— YOUR TASK —
Write out, word for word, every line from the one containing "Which parts does the lounge" through the last line of the records below, both ends included.

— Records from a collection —

■ ■ ■

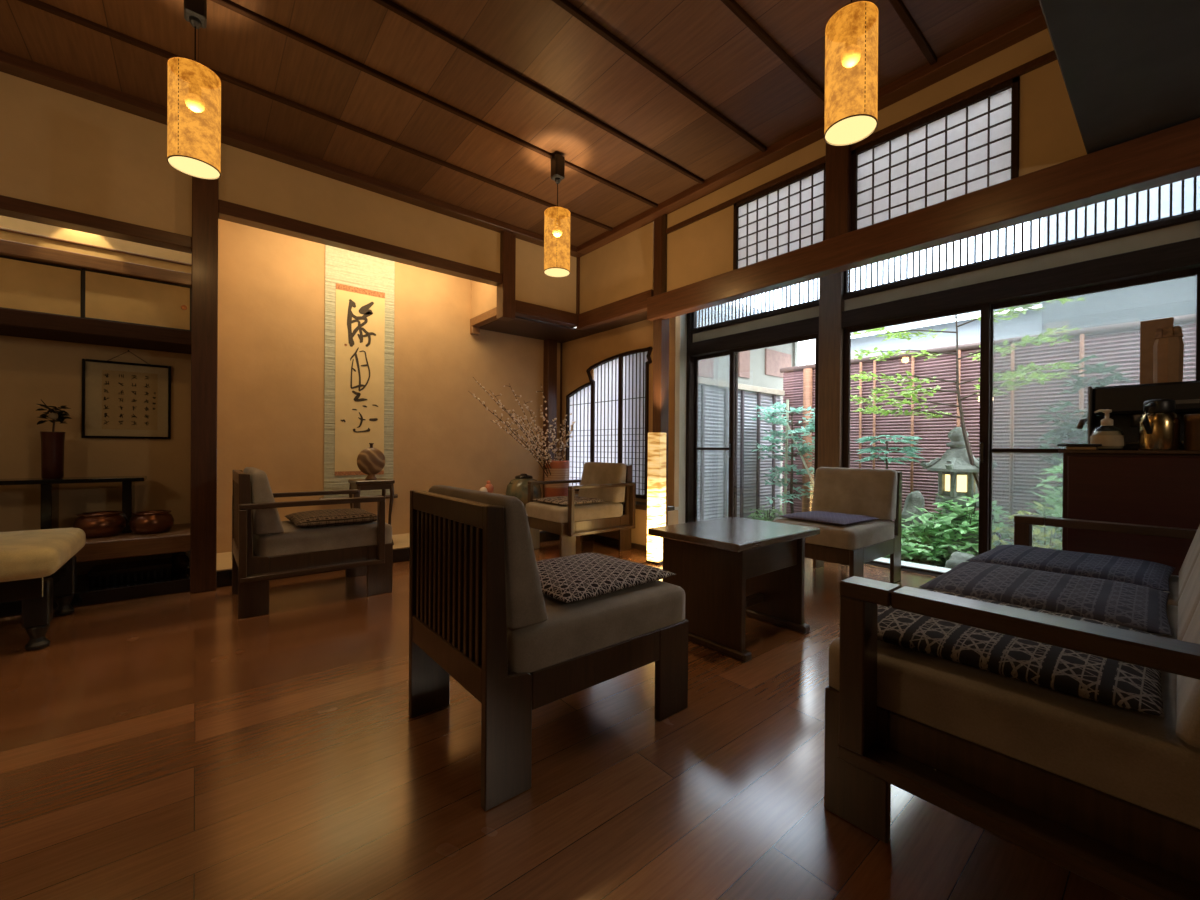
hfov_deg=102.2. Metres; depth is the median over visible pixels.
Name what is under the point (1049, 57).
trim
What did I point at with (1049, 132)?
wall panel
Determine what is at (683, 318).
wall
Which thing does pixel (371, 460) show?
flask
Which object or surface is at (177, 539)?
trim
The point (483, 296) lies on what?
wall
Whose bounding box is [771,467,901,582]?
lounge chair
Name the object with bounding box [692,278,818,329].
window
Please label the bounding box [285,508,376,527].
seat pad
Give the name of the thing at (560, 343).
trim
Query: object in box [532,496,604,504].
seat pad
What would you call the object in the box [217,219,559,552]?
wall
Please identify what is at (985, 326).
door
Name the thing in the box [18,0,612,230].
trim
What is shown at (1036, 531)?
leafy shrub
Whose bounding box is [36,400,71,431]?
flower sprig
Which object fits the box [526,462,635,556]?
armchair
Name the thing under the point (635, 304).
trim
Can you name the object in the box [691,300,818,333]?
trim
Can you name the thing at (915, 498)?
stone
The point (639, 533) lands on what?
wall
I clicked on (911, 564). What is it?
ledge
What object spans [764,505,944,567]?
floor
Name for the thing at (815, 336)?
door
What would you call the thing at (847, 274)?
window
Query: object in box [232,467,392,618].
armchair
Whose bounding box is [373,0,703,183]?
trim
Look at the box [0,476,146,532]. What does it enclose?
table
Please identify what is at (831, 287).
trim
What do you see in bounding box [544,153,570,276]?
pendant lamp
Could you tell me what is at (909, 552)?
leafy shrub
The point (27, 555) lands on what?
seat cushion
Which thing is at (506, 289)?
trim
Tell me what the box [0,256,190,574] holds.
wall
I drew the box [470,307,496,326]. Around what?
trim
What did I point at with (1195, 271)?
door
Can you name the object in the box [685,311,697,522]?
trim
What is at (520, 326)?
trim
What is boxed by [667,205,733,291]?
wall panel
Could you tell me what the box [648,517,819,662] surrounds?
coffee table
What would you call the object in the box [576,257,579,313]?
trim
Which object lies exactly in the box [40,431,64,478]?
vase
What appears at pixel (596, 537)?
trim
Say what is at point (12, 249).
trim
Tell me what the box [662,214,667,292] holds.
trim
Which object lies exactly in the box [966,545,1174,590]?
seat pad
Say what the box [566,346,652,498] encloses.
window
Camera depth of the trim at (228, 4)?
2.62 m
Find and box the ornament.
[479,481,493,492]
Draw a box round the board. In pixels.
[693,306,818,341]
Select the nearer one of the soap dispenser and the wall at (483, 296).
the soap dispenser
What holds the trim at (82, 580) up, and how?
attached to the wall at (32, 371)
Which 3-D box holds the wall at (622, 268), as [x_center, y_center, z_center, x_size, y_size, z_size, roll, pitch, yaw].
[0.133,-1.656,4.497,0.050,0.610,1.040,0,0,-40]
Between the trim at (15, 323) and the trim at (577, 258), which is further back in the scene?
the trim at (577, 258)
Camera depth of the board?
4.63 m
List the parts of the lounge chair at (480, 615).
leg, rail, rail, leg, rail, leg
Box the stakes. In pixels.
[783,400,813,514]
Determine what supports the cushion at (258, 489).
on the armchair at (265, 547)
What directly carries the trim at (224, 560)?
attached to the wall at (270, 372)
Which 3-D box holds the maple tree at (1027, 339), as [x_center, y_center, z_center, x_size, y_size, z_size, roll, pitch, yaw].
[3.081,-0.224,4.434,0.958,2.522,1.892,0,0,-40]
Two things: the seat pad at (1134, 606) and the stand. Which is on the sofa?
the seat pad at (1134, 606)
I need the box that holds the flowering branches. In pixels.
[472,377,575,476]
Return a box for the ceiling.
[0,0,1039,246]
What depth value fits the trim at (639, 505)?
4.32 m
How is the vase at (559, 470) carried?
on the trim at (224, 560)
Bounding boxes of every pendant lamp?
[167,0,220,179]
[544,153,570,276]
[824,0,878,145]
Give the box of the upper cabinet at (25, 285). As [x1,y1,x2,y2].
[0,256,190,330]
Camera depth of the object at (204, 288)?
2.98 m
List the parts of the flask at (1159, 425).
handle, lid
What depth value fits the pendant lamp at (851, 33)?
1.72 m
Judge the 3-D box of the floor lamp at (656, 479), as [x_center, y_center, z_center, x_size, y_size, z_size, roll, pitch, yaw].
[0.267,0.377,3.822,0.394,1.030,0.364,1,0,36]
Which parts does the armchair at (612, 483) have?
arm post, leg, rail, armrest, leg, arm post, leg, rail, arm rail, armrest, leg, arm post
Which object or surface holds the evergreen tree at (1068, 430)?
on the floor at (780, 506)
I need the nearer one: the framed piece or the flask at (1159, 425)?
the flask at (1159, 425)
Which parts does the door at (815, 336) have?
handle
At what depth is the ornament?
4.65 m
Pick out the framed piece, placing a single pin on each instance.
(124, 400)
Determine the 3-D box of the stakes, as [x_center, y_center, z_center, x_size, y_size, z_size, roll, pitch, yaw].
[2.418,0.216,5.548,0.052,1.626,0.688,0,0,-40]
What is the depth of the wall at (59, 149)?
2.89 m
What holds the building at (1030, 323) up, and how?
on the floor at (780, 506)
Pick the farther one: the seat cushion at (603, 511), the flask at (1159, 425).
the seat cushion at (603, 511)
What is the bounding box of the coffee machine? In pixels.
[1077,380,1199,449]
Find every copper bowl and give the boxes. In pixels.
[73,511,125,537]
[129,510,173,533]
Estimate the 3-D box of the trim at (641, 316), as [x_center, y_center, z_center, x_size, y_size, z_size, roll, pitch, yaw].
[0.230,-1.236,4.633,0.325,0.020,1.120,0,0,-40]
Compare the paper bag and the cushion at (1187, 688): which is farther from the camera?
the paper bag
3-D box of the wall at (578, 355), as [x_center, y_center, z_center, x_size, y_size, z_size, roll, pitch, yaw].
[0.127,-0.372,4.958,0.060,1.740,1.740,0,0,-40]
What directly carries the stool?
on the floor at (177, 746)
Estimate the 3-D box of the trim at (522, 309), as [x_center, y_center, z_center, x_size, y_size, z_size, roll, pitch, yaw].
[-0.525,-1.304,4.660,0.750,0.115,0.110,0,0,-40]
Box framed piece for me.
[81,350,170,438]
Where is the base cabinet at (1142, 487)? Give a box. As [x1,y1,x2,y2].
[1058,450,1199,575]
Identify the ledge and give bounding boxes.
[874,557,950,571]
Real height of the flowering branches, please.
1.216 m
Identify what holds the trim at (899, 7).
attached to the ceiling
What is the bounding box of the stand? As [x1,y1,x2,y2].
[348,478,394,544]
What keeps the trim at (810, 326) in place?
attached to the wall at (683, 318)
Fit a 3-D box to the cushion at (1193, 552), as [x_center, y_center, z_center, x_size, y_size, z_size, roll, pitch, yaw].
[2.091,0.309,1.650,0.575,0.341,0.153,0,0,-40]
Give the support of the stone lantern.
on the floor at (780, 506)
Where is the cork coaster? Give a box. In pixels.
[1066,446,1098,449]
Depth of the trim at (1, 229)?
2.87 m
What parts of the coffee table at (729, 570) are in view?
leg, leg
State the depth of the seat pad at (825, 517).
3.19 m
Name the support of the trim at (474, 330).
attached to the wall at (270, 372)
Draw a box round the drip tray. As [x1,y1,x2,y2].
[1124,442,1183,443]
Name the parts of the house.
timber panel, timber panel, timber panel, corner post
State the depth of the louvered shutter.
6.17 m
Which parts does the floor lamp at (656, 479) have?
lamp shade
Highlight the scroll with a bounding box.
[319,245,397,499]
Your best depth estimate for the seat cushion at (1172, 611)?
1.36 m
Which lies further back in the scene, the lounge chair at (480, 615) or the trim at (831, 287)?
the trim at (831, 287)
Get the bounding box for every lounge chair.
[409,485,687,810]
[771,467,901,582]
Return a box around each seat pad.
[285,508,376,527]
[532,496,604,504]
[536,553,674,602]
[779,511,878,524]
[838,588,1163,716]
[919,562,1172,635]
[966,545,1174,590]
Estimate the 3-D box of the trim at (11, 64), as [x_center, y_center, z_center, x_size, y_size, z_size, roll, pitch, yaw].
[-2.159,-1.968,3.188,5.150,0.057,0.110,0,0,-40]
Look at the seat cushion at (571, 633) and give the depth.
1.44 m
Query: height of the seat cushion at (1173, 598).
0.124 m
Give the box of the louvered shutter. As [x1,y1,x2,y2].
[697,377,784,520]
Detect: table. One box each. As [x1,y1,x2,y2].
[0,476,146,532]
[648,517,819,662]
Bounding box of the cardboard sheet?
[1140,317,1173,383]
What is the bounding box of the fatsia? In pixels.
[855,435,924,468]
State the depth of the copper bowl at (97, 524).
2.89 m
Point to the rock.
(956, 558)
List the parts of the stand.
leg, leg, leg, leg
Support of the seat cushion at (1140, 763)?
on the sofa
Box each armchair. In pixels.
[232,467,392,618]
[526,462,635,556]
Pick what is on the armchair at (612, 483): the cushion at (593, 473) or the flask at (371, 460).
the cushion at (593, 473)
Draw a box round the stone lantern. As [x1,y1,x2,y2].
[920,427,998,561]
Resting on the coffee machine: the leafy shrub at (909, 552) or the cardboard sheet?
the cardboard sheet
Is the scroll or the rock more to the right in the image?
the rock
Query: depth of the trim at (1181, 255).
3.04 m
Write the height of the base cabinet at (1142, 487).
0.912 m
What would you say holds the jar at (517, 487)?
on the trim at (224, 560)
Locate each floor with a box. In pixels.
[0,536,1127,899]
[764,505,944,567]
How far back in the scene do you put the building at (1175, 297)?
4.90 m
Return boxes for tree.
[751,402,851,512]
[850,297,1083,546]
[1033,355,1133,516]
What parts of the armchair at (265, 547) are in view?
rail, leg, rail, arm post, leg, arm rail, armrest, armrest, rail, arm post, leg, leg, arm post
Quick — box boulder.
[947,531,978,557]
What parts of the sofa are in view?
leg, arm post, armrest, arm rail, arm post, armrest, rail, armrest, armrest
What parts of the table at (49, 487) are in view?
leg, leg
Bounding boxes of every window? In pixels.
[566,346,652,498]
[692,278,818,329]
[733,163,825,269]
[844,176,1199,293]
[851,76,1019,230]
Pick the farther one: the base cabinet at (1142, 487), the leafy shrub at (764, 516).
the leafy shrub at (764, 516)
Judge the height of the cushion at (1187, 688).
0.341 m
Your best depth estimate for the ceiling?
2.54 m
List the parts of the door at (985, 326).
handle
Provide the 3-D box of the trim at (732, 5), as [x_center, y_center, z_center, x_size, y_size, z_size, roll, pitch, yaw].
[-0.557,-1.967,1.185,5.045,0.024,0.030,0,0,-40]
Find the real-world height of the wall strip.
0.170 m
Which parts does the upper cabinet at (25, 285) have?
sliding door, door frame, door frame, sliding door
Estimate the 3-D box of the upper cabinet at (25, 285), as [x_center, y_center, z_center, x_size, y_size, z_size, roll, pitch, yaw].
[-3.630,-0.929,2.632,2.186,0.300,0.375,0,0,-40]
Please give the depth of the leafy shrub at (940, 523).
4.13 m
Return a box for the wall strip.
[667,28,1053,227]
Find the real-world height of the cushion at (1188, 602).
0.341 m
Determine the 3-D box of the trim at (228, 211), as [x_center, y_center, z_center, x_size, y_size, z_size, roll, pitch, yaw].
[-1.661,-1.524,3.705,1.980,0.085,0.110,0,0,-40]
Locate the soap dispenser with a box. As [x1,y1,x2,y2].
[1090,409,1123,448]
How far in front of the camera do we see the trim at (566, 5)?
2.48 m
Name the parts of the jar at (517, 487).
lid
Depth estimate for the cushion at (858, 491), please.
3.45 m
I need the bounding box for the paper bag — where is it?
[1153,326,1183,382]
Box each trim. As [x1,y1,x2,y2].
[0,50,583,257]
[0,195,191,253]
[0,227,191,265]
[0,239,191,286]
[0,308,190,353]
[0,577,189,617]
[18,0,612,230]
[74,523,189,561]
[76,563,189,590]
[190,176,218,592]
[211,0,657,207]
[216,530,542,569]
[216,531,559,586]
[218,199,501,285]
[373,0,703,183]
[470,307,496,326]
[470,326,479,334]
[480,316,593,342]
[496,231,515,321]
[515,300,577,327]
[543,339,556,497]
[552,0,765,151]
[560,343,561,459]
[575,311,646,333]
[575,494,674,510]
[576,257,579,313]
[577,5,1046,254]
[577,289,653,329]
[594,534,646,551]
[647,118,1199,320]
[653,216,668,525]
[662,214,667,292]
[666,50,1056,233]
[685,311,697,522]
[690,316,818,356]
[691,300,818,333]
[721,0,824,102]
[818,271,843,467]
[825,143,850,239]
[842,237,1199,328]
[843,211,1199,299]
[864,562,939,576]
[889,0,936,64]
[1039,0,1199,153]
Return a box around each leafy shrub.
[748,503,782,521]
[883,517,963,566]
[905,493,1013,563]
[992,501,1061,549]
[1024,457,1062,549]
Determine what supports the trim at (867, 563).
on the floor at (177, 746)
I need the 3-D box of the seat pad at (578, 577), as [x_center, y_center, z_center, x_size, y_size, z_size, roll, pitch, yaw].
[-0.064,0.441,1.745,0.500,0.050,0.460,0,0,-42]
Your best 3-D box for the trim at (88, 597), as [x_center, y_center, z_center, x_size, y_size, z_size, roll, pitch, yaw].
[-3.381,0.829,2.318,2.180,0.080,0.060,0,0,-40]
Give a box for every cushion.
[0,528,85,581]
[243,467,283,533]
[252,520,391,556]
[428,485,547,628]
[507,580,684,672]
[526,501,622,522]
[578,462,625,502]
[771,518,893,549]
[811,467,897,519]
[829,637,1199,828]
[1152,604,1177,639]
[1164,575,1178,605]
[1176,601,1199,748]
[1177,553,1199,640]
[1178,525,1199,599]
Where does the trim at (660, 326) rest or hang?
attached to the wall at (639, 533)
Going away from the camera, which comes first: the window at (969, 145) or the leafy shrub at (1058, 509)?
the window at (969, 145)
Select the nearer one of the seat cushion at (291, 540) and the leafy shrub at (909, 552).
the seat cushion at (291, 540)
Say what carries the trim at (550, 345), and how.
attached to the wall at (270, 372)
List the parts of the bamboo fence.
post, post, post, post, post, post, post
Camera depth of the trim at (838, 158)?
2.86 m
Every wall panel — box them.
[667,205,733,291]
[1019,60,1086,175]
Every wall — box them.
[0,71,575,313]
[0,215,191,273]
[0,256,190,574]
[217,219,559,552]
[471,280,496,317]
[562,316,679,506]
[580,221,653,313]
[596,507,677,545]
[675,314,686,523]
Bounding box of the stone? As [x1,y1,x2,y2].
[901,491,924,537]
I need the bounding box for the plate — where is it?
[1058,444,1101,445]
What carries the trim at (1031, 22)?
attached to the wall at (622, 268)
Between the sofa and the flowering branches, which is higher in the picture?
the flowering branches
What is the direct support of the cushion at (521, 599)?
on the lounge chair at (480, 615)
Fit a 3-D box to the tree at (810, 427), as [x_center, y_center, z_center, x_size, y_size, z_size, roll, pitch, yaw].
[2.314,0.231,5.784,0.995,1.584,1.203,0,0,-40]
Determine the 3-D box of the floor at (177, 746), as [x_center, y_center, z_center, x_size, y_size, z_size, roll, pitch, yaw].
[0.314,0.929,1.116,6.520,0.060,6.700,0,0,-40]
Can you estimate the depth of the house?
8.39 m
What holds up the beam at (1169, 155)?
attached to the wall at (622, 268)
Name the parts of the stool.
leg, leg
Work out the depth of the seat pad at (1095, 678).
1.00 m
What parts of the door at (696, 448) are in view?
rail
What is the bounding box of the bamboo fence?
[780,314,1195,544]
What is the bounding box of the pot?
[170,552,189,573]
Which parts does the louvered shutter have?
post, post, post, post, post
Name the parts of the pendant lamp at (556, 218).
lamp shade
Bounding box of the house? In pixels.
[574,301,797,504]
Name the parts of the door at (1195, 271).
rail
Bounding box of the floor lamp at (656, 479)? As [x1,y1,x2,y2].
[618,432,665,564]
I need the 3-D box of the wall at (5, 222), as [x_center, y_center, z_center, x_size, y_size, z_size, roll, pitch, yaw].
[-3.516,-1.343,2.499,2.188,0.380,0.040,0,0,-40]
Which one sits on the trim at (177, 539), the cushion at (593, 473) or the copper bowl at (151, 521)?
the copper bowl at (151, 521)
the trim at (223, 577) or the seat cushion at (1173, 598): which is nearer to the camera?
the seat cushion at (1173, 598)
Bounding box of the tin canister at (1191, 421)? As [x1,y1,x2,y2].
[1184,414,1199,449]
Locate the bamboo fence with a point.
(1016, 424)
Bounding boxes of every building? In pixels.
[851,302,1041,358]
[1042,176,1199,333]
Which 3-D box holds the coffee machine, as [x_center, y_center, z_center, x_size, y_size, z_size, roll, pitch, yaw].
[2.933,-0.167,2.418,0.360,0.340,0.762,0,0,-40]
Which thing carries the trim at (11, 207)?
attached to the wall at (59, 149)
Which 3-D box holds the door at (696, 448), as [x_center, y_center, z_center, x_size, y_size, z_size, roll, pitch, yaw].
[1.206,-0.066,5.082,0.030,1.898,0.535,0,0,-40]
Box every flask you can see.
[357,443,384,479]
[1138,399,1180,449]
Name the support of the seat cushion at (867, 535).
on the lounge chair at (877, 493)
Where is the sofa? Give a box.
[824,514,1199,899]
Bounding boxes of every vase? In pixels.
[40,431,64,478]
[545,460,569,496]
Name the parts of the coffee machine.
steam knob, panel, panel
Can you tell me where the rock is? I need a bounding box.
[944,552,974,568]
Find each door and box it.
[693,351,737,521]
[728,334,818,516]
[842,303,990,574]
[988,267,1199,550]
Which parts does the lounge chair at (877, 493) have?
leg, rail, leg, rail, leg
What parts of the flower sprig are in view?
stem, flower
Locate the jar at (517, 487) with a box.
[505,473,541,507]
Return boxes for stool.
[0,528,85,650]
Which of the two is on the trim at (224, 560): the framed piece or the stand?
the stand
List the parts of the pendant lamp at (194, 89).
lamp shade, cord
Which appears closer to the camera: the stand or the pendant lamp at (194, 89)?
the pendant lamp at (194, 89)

■ ■ ■

— ANSWER BELOW —
Which parts does the lounge chair at (877, 493) have?
leg, rail, leg, rail, leg
What parts of the flower sprig are in view?
stem, flower
Locate the jar at (517, 487) with a box.
[505,473,541,507]
Return boxes for stool.
[0,528,85,650]
Which of the two is on the trim at (224, 560): the framed piece or the stand?
the stand
List the parts of the pendant lamp at (194, 89).
lamp shade, cord
Which appears closer to the camera: the stand or the pendant lamp at (194, 89)?
the pendant lamp at (194, 89)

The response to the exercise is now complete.